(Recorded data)
===
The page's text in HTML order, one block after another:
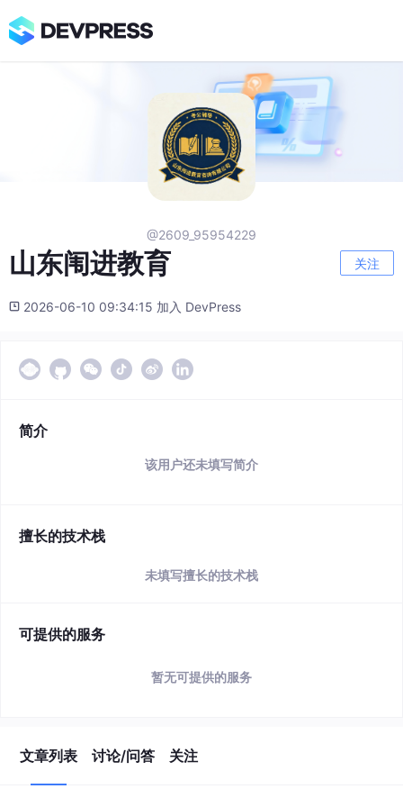
@2609_95954229
山东闱进教育 关注
2026-06-10 09:34:15 加入 DevPress
简介
该用户还未填写简介
擅长的技术栈
未填写擅长的技术栈
可提供的服务
暂无可提供的服务
文章列表 讨论/问答 关注
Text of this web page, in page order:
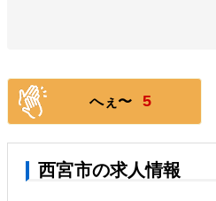
へぇ〜 5
西宮市の求人情報
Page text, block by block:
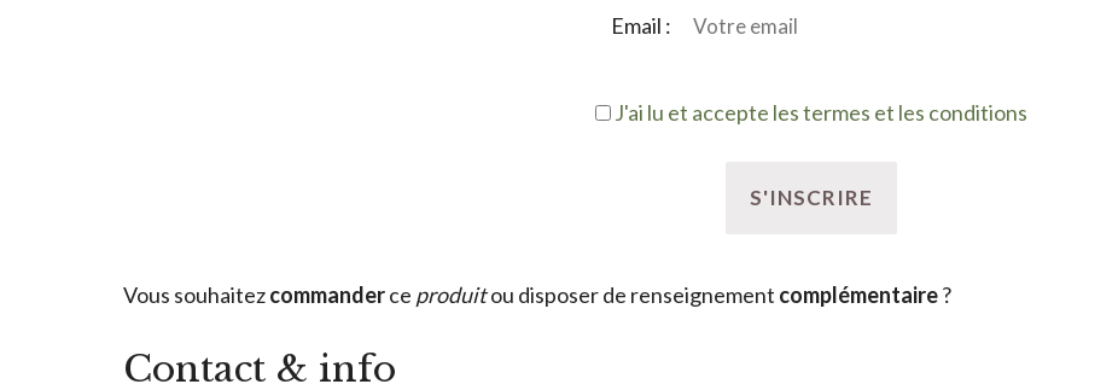
Email :
J'ai lu et accepte les termes et les conditions
Vous souhaitezcommanderce produitou disposer de renseignement complémentaire?
Contact & info
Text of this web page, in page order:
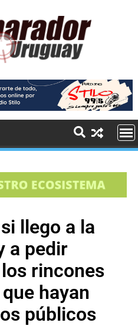
llego a la
a pedir
rincones
hayan
públicos
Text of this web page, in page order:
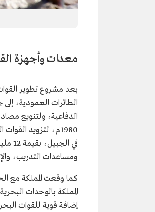
معدات وأجهزة
بعد مشروع تطوير
الطائرات العمودية،
1980م، لتزويد
ومساعدات التدريب،
إضافة قوية للقوات
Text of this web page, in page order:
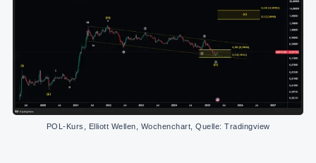
POL-Kurs, Elliott Wellen, Wochenchart, Quelle: Tradingview
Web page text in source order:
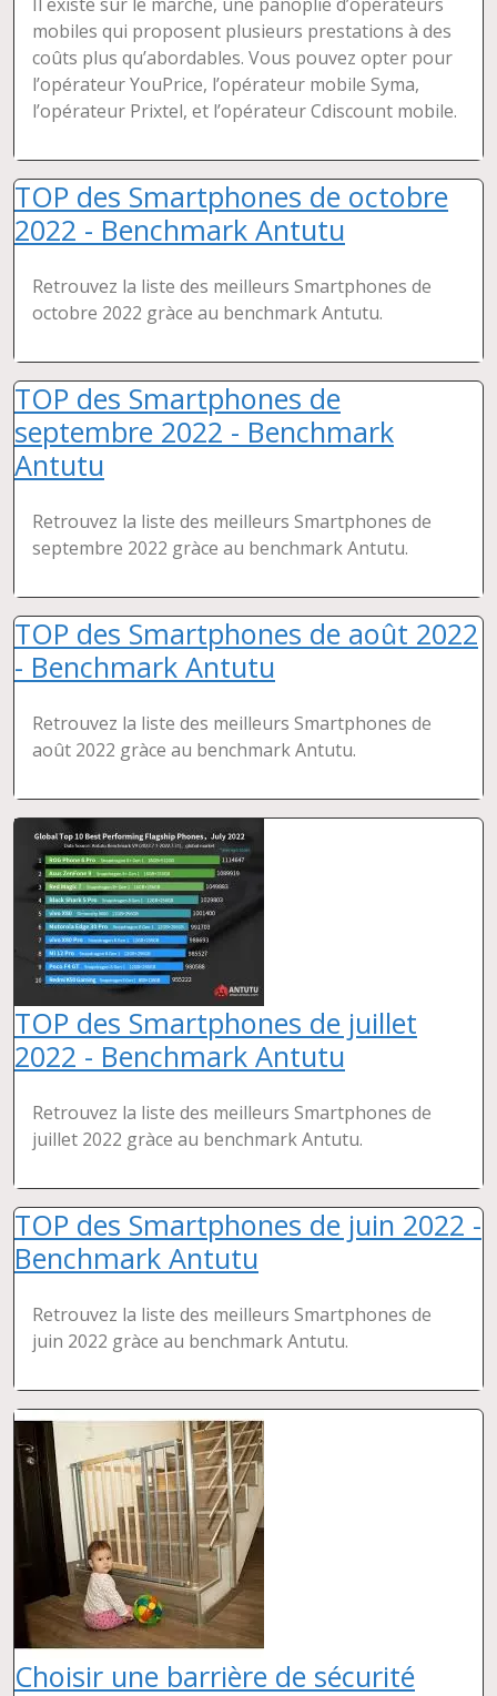
mobiles qui proposent plusieurs prestations à des
coûts plus qu’abordables. Vous pouvez opter pour
l’opérateur YouPrice, l’opérateur mobile Syma,
l’opérateur Prixtel, et l’opérateur Cdiscount mobile.
TOP des Smartphones de octobre
2022 - Benchmark Antutu
Retrouvez la liste des meilleurs Smartphones de
octobre 2022 gràce au benchmark Antutu.
TOP des Smartphones de
septembre 2022 - Benchmark
Antutu
Retrouvez la liste des meilleurs Smartphones de
septembre 2022 gràce au benchmark Antutu.
TOP des Smartphones de août 2022
- Benchmark Antutu
Retrouvez la liste des meilleurs Smartphones de
août 2022 gràce au benchmark Antutu.
TOP des Smartphones de juillet
2022 - Benchmark Antutu
Retrouvez la liste des meilleurs Smartphones de
juillet 2022 gràce au benchmark Antutu.
TOP des Smartphones de juin 2022 -
Benchmark Antutu
Retrouvez la liste des meilleurs Smartphones de
juin 2022 gràce au benchmark Antutu.
Choisir une barrière de sécurité
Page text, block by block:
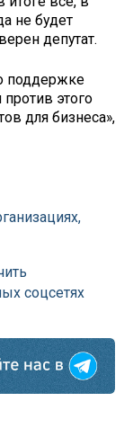
не будет
депутат.
поддержке
этого
для бизнеса»,
соцсетях
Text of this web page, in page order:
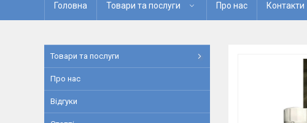
Головна Товари та послуги Про нас Контакти
Товари та послуги
Про нас
Відгуки
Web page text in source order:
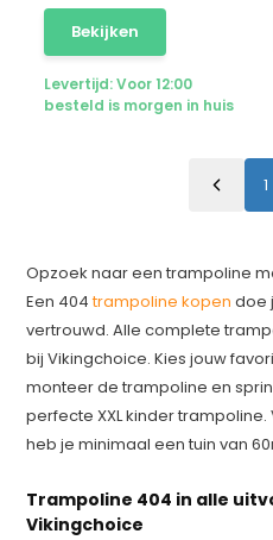
Bekijken
Levertijd: Voor 12:00
besteld is morgen in huis
1
Opzoek naar een trampoline
Een 404trampoline kopen doe
vertrouwd. Alle complete
bij Vikingchoice. Kies jouw
monteer de trampoline en
perfecte XXL kinder
heb je minimaal een tuin van
Trampoline 404 in alle
Vikingchoice
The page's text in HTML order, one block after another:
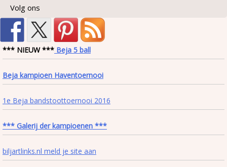
Volg ons
*** NIEUW *** Beja 5 ball
Beja kampioen Haventoernooi
1e Beja bandstoottoernooi 2016
*** Galerij der kampioenen ***
biljartlinks.nl meld je site aan
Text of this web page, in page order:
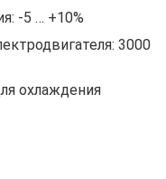
-5 … +10%
3000
охлаждения
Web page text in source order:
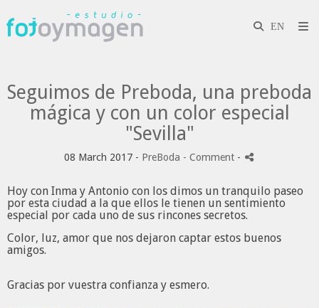
Seguimos de Preboda, una preboda
mágica y con un color especial
"Sevilla"
08 March 2017 - PreBoda - Comment -
Hoy con Inma y Antonio con los dimos un tranquilo paseo
por esta ciudad a la que ellos le tienen un sentimiento
especial por cada uno de sus rincones secretos.
Color, luz, amor que nos dejaron captar estos buenos
amigos.
Gracias por vuestra confianza y esmero.
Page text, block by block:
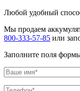
Любой удобный
Мы продаем
800-333-57-85 или
Заполните поля
===
:: To do ::
Images are to be omitted; repeat the remaining data above exactly.

:: Task result ::
The page's text in HTML order, one block after another:
@2609_95954229
山东闱进教育 关注
2026-06-10 09:34:15 加入 DevPress
简介
该用户还未填写简介
擅长的技术栈
未填写擅长的技术栈
可提供的服务
暂无可提供的服务
文章列表 讨论/问答 关注
Text of this web page, in page order:
へぇ〜 5
西宮市の求人情報
Page text, block by block:
Email :
J'ai lu et accepte les termes et les conditions
Vous souhaitezcommanderce produitou disposer de renseignement complémentaire?
Contact & info
Text of this web page, in page order:
llego a la
a pedir
rincones
hayan
públicos
Text of this web page, in page order:
معدات وأجهزة
بعد مشروع تطوير
الطائرات العمودية،
1980م، لتزويد
ومساعدات التدريب،
إضافة قوية للقوات
Text of this web page, in page order:
POL-Kurs, Elliott Wellen, Wochenchart, Quelle: Tradingview
Web page text in source order:
mobiles qui proposent plusieurs prestations à des
coûts plus qu’abordables. Vous pouvez opter pour
l’opérateur YouPrice, l’opérateur mobile Syma,
l’opérateur Prixtel, et l’opérateur Cdiscount mobile.
TOP des Smartphones de octobre
2022 - Benchmark Antutu
Retrouvez la liste des meilleurs Smartphones de
octobre 2022 gràce au benchmark Antutu.
TOP des Smartphones de
septembre 2022 - Benchmark
Antutu
Retrouvez la liste des meilleurs Smartphones de
septembre 2022 gràce au benchmark Antutu.
TOP des Smartphones de août 2022
- Benchmark Antutu
Retrouvez la liste des meilleurs Smartphones de
août 2022 gràce au benchmark Antutu.
TOP des Smartphones de juillet
2022 - Benchmark Antutu
Retrouvez la liste des meilleurs Smartphones de
juillet 2022 gràce au benchmark Antutu.
TOP des Smartphones de juin 2022 -
Benchmark Antutu
Retrouvez la liste des meilleurs Smartphones de
juin 2022 gràce au benchmark Antutu.
Choisir une barrière de sécurité
Page text, block by block:
не будет
депутат.
поддержке
этого
для бизнеса»,
соцсетях
Text of this web page, in page order:
Головна Товари та послуги Про нас Контакти
Товари та послуги
Про нас
Відгуки
Web page text in source order:
Bekijken
Levertijd: Voor 12:00
besteld is morgen in huis
1
Opzoek naar een trampoline
Een 404trampoline kopen doe
vertrouwd. Alle complete
bij Vikingchoice. Kies jouw
monteer de trampoline en
perfecte XXL kinder
heb je minimaal een tuin van
Trampoline 404 in alle
Vikingchoice
The page's text in HTML order, one block after another:
Volg ons
*** NIEUW *** Beja 5 ball
Beja kampioen Haventoernooi
1e Beja bandstoottoernooi 2016
*** Galerij der kampioenen ***
biljartlinks.nl meld je site aan
Text of this web page, in page order:
-5 … +10%
3000
охлаждения
Web page text in source order:
Seguimos de Preboda, una preboda
mágica y con un color especial
"Sevilla"
08 March 2017 - PreBoda - Comment -
Hoy con Inma y Antonio con los dimos un tranquilo paseo
por esta ciudad a la que ellos le tienen un sentimiento
especial por cada uno de sus rincones secretos.
Color, luz, amor que nos dejaron captar estos buenos
amigos.
Gracias por vuestra confianza y esmero.
Page text, block by block:
Любой удобный
Мы продаем
800-333-57-85 или
Заполните поля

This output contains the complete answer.